Matar is a rare Syrian who has had the opportunity to secure justice against one of his perpetrators, after he served as a witness in a case taken in Germany against Anwar Raslan.
The former Syrian army colonel linked to the torture of 4,000 people had attempted to seek asylum in Germany before being detained on charges of murder, rape and torture.
After Raslan was convicted, Matar said: “It was partial justice – an individual case of justice. In my dreams, I wish I had met Raslan again in Syria, that justice could happen inside our country.”

How the vast amount of evidence already collected and now being unearthed in Syria should be gathered together, and who should ultimately be responsible for the investigation remain open questions, says Monika Borgmann, the director of Umam, a research and documentation centre based in southern Beirut that has gathered testimonies from prisoners released from Syrian prisons, where hundreds of Lebanese were detained during Lebanon’s civil war.

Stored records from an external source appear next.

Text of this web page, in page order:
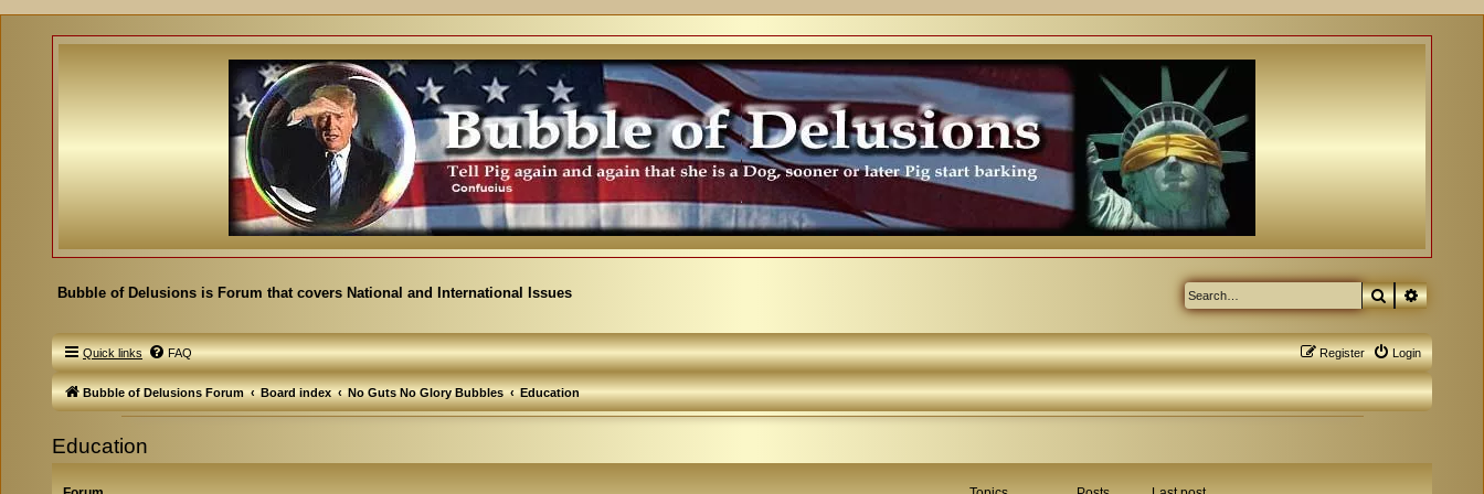
Bubble of Delusions is Forum that covers National and International Issues Search
Quick links FAQ Login
Register
Bubble of Delusions Forum Board index No Guts No Glory Bubbles Education
Education
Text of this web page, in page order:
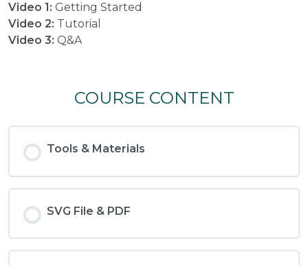
Video 1: Getting Started
Video 2: Tutorial
Video 3: Q&A
COURSE CONTENT
Tools & Materials
SVG File & PDF
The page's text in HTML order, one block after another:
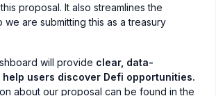
proposal. It also streamlines the
are submitting this as a treasury
will provide clear, data-
users discover Defi opportunities.
about our proposal can be found in the
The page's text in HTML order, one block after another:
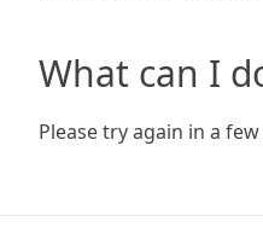
What can I
Please try again in a

“Should it be civil society who does it, or should it really be the future state, and to what extent can you trust the future state?” she says, adding that the decision by the new government in Damascus to appoint a minister for justice who personally oversaw the execution of a woman for prostitution in 2015 is not encouraging.
“I profoundly believe that it’s impossible for Syria to have a new start if there is no accountability for these huge crimes.”